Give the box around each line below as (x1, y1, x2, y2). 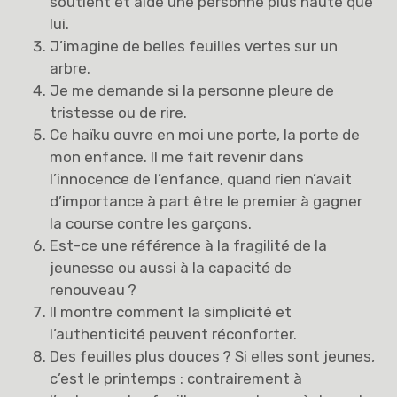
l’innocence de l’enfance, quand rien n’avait (50, 169, 353, 188)
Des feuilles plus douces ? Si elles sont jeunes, (50, 346, 376, 365)
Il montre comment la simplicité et (50, 302, 292, 321)
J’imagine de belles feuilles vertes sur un (50, 36, 339, 55)
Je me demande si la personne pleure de (50, 81, 335, 99)
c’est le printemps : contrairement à (50, 369, 303, 387)
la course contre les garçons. (50, 214, 253, 232)
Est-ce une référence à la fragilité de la (50, 236, 328, 254)
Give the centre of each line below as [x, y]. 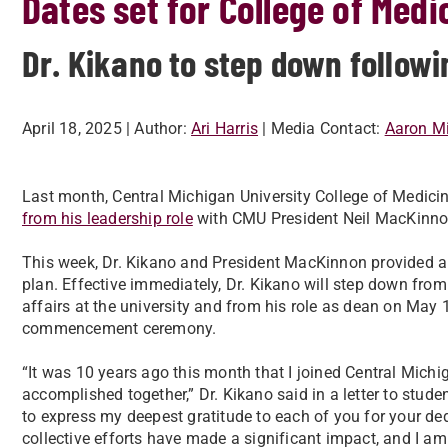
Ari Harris [225, 128]
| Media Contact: [321, 128]
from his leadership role [107, 218]
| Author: [156, 128]
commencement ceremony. [121, 328]
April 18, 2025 [72, 128]
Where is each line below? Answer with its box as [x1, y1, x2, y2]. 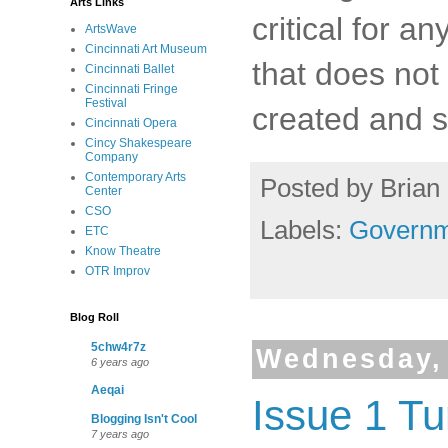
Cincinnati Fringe [85, 82, 178, 96]
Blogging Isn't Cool [91, 412, 197, 426]
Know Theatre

_____

What the task asks »
Copy the data character for character, but drop all pictures from the copy.

The completed task »
Give the box around each line below as (x1, y1, x2, y2). 
l’innocence de l’enfance, quand rien n’avait (50, 169, 353, 188)
Des feuilles plus douces ? Si elles sont jeunes, (50, 346, 376, 365)
Il montre comment la simplicité et (50, 302, 292, 321)
J’imagine de belles feuilles vertes sur un (50, 36, 339, 55)
Je me demande si la personne pleure de (50, 81, 335, 99)
c’est le printemps : contrairement à (50, 369, 303, 387)
la course contre les garçons. (50, 214, 253, 232)
Est-ce une référence à la fragilité de la (50, 236, 328, 254)
Give the centre of each line below as [x, y]. 
Ari Harris [225, 128]
| Media Contact: [321, 128]
from his leadership role [107, 218]
| Author: [156, 128]
commencement ceremony. [121, 328]
April 18, 2025 [72, 128]
Where is each line below? Answer with its box as [x1, y1, x2, y2]. 
Cincinnati Fringe [85, 82, 178, 96]
Blogging Isn't Cool [91, 412, 197, 426]
Know Theatre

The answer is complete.